Network security has always been a concern because it remains to be an unresolved problem. Unlike signature-based methods, anomaly-based methods can detect novel attacks and thus have gained increasing attention over the past decades. However, as the huge and unbounded network data samples continuously arrive at an unprecedented rate and always evolve and change, building a precise network normal pattern has become extremely difficult. In this study, an evolving anomaly detection method for network streaming data is proposed. Clusters are incrementally updated as the new network samples arrive at the incremental updating phase. The outliers, which include not only the global outliers but also the local outliers, are detected using the local density and global density thresholds at the anomaly detection phase.
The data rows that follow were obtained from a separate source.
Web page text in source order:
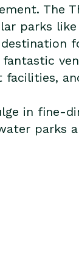
The
parks
facilities,
in fine-
parks

Meanwhile, a buffer is used to store temporary outliers, which may subsequently become normal samples, to avoid normal network samples being deleted as outliers.Three prominent streaming data (packet-based KDDCUP’99, NSL_KDD, and flow-based CIDDS-001) are used to validate the proposed algorithm. The detection rate of the proposed algorithm can achieve the best result. The result is nearly 100% on KDDCUP’99 and CIDDS-001. The false positive rate and accuracy are 0.0125 and 0.9886 on CIDDS-001, respectively. Experimental results indicate that the proposed algorithm can process real-time network anomaly detection with a much lower time and memory computational cost, and it outperforms other unsupervised anomaly detection methods and most supervised anomaly detection methods reported in the literature in terms of detection rate, false-positive rate, and detection accuracy.